A lata da felicidade
Quando eu tinha 16 anos, meus pais me mandaram para o internato do Colégio São Jacó, em Novo Hamburgo, bairro Hamburgo Velho (RS), hoje sede da universidade Feevale. Internato é internato, é como prisão, não adianta luxo na cela. Como eram tristes aqueles anos, para usar uma frase de Lotte, mulher de Stefan Zweig. A cada duas semanas e com expressa autorização dos pais, você fazia uma maratona usando três ônibus pinga-pinga para chegar, no meu caso, a Montenegro. Saía no sábado, às 10h, e domingo de noite, tinha que estar lá antes das 19h.
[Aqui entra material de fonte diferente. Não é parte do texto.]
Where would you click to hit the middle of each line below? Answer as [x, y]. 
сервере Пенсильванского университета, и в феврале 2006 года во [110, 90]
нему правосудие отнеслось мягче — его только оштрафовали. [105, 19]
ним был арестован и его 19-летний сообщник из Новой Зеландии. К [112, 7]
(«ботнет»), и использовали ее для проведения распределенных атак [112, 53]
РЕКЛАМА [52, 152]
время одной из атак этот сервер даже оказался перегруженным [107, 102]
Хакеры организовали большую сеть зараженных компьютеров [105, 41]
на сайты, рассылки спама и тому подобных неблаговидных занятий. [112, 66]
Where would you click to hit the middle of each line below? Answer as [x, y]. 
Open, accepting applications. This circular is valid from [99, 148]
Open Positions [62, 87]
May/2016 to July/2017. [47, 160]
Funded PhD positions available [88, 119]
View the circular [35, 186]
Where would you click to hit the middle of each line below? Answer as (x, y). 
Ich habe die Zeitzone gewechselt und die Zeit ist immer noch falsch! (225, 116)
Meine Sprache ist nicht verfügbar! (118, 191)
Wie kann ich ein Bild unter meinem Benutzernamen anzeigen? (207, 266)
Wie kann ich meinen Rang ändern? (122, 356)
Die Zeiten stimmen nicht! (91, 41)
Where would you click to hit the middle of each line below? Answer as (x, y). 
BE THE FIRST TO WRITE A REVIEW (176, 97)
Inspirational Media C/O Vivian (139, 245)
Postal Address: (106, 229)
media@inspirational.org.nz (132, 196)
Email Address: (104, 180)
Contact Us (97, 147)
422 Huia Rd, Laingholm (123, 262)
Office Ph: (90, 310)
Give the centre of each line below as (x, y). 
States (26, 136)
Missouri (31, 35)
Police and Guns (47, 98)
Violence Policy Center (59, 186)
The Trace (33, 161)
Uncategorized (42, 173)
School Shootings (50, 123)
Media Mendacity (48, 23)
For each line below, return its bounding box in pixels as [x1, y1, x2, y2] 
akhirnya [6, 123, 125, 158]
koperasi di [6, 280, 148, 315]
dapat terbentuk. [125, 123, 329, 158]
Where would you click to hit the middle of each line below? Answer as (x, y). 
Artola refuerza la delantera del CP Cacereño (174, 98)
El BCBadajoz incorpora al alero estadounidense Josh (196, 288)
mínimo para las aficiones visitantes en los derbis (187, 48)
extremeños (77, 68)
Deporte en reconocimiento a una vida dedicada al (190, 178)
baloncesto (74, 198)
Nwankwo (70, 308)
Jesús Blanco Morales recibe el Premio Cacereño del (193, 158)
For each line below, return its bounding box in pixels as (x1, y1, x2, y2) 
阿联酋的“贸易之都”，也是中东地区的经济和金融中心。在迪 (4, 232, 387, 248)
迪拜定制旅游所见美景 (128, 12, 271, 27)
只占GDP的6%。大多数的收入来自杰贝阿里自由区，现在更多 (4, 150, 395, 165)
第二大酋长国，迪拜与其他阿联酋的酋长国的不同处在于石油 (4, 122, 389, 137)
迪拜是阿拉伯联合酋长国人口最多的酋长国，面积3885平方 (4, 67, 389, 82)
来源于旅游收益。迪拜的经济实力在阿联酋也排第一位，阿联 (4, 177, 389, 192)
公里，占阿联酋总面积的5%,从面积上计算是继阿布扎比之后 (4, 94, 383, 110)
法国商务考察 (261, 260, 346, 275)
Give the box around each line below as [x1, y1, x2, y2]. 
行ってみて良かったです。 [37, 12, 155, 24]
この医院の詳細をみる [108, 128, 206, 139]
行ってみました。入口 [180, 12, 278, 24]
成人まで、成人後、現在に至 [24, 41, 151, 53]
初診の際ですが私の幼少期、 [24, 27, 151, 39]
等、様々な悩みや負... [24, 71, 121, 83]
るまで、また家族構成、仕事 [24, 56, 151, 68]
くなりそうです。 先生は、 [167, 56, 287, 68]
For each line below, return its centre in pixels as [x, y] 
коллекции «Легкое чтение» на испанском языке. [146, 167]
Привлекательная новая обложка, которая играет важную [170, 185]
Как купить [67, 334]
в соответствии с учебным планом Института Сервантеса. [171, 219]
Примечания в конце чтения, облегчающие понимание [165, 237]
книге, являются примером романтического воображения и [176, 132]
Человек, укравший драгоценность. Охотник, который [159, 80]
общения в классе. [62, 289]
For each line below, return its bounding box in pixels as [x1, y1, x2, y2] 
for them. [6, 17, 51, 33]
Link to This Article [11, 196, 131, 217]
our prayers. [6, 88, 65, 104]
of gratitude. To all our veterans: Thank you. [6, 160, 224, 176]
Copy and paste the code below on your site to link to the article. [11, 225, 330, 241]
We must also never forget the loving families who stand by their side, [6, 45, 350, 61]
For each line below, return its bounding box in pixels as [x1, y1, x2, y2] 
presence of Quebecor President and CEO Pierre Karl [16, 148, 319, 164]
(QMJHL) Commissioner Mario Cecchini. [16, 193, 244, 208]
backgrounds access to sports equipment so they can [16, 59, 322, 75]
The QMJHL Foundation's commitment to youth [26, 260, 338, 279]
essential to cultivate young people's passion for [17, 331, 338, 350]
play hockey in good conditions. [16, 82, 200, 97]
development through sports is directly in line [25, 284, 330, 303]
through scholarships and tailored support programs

Domingo eu já amanhecia triste. Minha mãe colocava uma lata de leite condensado Moça (Viva a Nestlè, que Deus lhe dê longa vida!) aquecida em banho-maria até virar dulce de leche. Nem o Santo Graal era tão guardado quanto aquela lata, escondida entre meus mijados. Todo santo dia, eu comia uma colherinha pequena daquela delícia, que levava dias para terminar. Raspava tanto o fundo com a colher que a parte interna brilhava mais que osso de cadáver de camelo ao sol do Saara. O bicho comeu.
Esse foi meu conceito de felicidade nos tempos do internato do São Jacó, uma simples lata de leite condensado. Agora, imagine o conceito, se não de felicidade, de alívio, daqueles que perderam o voo ou não puderam embarcar no Avro da La Mia.